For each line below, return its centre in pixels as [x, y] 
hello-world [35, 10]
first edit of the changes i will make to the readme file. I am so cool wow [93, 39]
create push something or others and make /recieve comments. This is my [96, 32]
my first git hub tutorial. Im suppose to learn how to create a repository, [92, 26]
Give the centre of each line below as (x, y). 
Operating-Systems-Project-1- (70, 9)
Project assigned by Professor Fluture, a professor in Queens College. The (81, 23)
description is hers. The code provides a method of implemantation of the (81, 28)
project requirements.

▬▬▬

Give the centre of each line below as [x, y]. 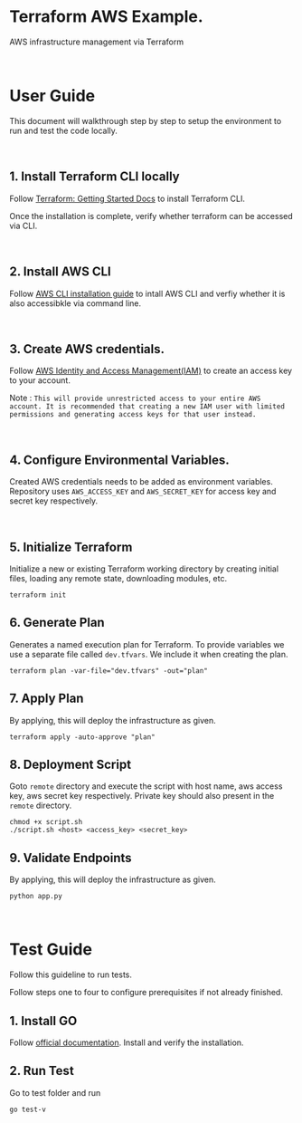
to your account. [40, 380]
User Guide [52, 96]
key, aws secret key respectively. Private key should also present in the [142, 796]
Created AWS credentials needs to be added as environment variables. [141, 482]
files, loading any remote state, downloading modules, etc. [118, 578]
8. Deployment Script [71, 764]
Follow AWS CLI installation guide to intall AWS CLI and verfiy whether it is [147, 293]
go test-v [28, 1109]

▬▬▬

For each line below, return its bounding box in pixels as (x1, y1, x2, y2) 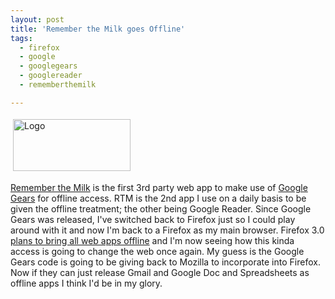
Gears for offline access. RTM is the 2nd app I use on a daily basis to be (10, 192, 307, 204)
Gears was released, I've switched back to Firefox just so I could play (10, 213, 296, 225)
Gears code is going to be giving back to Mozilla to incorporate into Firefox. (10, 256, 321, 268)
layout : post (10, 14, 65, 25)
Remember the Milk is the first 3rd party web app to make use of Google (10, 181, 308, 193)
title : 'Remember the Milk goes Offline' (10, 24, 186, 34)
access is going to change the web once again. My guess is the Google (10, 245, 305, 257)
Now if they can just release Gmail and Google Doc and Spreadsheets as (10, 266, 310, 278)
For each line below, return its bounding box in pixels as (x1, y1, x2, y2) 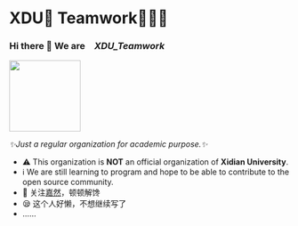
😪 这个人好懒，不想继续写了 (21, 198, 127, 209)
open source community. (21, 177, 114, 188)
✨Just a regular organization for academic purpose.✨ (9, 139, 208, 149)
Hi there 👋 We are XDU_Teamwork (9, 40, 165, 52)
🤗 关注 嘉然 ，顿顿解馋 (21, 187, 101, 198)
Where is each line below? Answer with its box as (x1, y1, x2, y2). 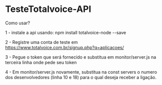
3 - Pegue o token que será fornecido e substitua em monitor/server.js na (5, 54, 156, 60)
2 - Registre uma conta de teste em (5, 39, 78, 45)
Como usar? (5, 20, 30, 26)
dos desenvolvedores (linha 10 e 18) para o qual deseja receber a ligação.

▬▬▬

§ **WHAT YOU HAVE TO DO**
Retype the entries above exactly, but only from the line containing "Project assigned by" through the line containing "project requirements.", both included.

§ **WRITTEN ANSWER**
Project assigned by Professor Fluture, a professor in Queens College. The (81, 23)
description is hers. The code provides a method of implemantation of the (81, 28)
project requirements.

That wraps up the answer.